- **What you should do**
Could you transcribe the records below exactly, leaving out every picture?
===== Supplied information
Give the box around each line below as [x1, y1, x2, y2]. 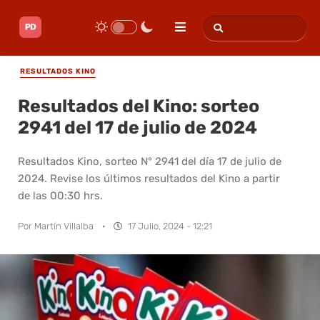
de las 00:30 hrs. [18, 189, 103, 202]
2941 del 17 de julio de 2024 [18, 116, 257, 138]
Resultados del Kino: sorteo [18, 95, 259, 116]
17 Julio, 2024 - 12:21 [128, 220, 212, 231]
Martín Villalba [34, 220, 94, 231]
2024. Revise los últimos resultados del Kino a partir [18, 171, 280, 185]
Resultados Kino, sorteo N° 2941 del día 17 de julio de [18, 154, 281, 168]
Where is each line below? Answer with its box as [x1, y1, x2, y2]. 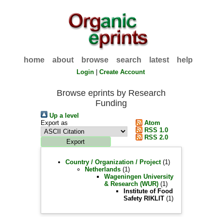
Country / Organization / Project [65, 158, 161, 166]
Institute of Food [123, 187, 173, 195]
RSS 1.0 [142, 126, 168, 134]
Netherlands [84, 166, 121, 173]
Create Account [99, 68, 145, 76]
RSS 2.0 [142, 134, 168, 141]
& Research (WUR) [104, 180, 158, 187]
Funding [95, 98, 127, 108]
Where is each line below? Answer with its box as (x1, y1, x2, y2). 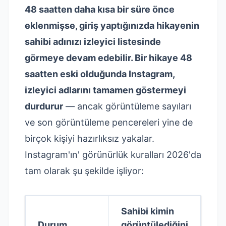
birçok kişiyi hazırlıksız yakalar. (25, 133, 154, 144)
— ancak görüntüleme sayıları (63, 101, 191, 111)
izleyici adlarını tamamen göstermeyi (25, 85, 186, 95)
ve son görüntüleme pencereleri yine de (25, 117, 193, 128)
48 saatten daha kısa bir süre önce (25, 4, 175, 15)
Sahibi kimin (121, 206, 174, 216)
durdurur (25, 101, 63, 111)
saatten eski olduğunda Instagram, (25, 69, 175, 79)
==========
- **Solved problem**
Give the box around each line below as [x1, y1, x2, y2]. 
de las 00:30 hrs. [18, 189, 103, 202]
2941 del 17 de julio de 2024 [18, 116, 257, 138]
Resultados del Kino: sorteo [18, 95, 259, 116]
17 Julio, 2024 - 12:21 [128, 220, 212, 231]
Martín Villalba [34, 220, 94, 231]
2024. Revise los últimos resultados del Kino a partir [18, 171, 280, 185]
Resultados Kino, sorteo N° 2941 del día 17 de julio de [18, 154, 281, 168]
Where is each line below? Answer with its box as [x1, y1, x2, y2]. 
Country / Organization / Project [65, 158, 161, 166]
Institute of Food [123, 187, 173, 195]
RSS 1.0 [142, 126, 168, 134]
Netherlands [84, 166, 121, 173]
Create Account [99, 68, 145, 76]
RSS 2.0 [142, 134, 168, 141]
& Research (WUR) [104, 180, 158, 187]
Funding [95, 98, 127, 108]
Where is each line below? Answer with its box as (x1, y1, x2, y2). 
birçok kişiyi hazırlıksız yakalar. (25, 133, 154, 144)
— ancak görüntüleme sayıları (63, 101, 191, 111)
izleyici adlarını tamamen göstermeyi (25, 85, 186, 95)
ve son görüntüleme pencereleri yine de (25, 117, 193, 128)
48 saatten daha kısa bir süre önce (25, 4, 175, 15)
Sahibi kimin (121, 206, 174, 216)
durdurur (25, 101, 63, 111)
saatten eski olduğunda Instagram, (25, 69, 175, 79)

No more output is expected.